A gene delivery/recall system for neurons which utilizes ribonucleotide reductase-negative herpes simplex viruses

Abstract

We present data which show that ribonucleotide (RR)-negative herpes simplex virus type-1 (HSV-1) is a useful vector for gene delivery into neuronal cells. For these studies we used hrR3, a genetically engineered HSV-1 mutant which has an in-frame insertion of the bacterial lacZ gene into the HSV gene that encodes the large subunit (ICP6) of RR. After infection of rat primary sympathetic neuronal cultures with hrR3, the ICP6::lacZ chimeric gene was expressed, as shown by blue staining of the cells upon exposure to X-Gal, a chromogenic beta-galactosidase substrate. When the infection was performed in the presence of acyclovir, hrR3 appeared to become "latent"; neither infectious virus nor beta-galactosidase activity was detectable in these neuronal cultures at 3 weeks after the acyclovir was removed.

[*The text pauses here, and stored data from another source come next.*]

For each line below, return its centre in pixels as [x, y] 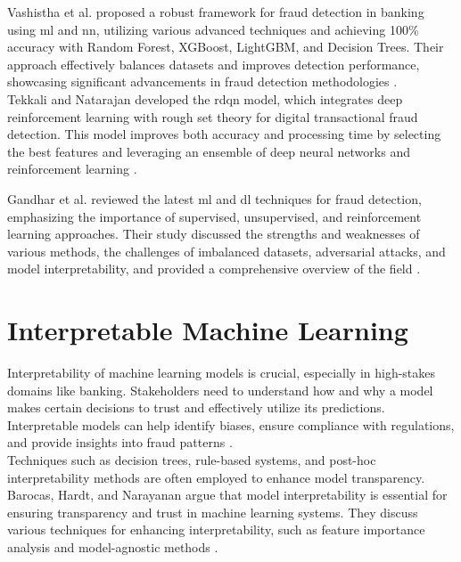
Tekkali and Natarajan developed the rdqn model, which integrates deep [205, 98]
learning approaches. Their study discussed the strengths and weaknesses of [214, 234]
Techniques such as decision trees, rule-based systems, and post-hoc [192, 460]
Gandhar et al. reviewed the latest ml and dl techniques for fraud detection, [214, 198]
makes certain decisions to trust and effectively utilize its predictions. [196, 407]
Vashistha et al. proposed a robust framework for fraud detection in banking [216, 12]
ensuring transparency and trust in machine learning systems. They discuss [213, 512]
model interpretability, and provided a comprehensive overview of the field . [214, 269]
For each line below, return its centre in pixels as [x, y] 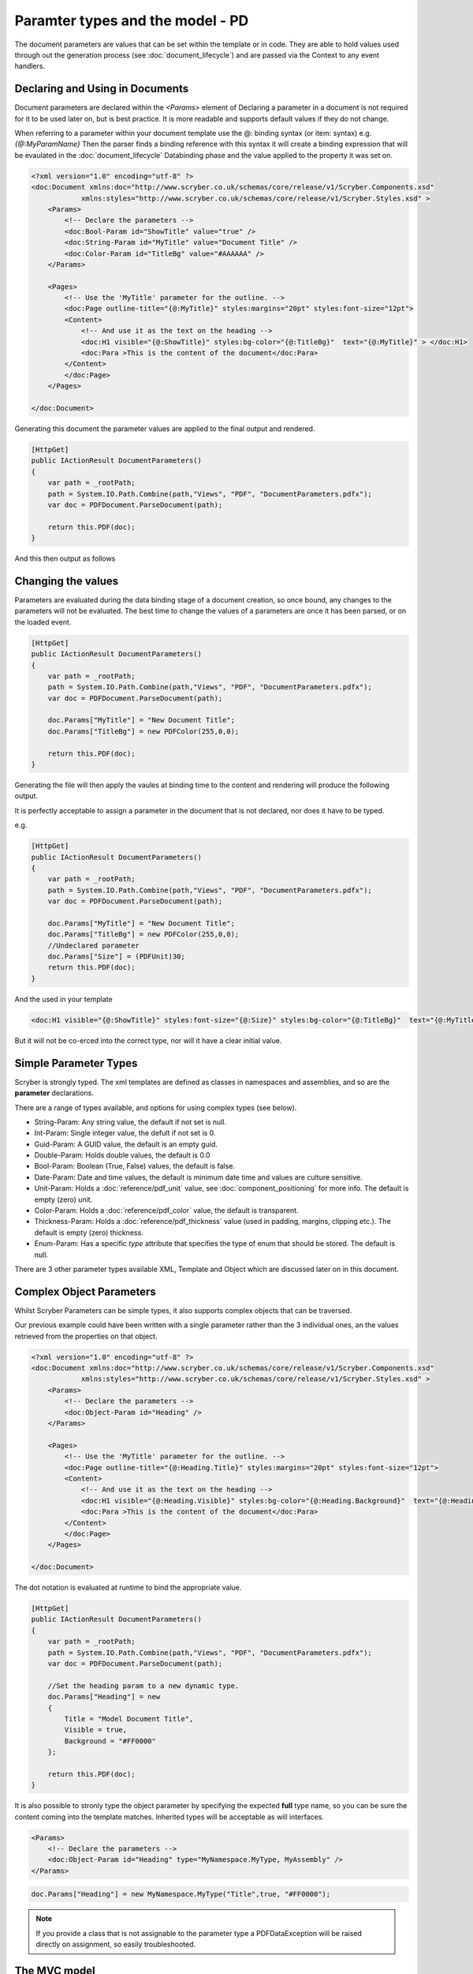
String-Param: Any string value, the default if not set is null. [130, 1122]
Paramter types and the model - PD [132, 21]
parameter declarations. [54, 1093]
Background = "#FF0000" [110, 1741]
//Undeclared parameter [93, 945]
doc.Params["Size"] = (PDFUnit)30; [116, 957]
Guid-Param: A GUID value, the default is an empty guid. [126, 1144]
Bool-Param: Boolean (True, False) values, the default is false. [135, 1166]
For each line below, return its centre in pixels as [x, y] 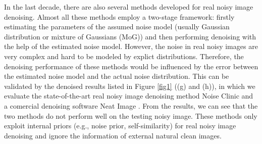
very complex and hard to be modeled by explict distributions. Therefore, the [124, 56]
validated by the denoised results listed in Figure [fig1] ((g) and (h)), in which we [130, 86]
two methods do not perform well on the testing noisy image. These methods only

However, beta-galactosidase activity was inducible in the "latent" cultures by superinfection with ICP6 delta (a RR-negative deletion mutant) without resulting in the "reactivation" of hrR3 and without apparent cytopathic effects. In contrast, superinfection with ICP6 delta + 3.1, a virus derived by marker rescue of ICP6 delta, resulted in the expression of lacZ, the release of hrR3 into the culture medium, and cytopathic effects. The introduction of a foreign gene into neuronal cells by a RR-negative herpes simplex virus, and the subsequent induction of gene expression by another noncomplementing virus, may constitute a prototype gene delivery/recall system for neurons.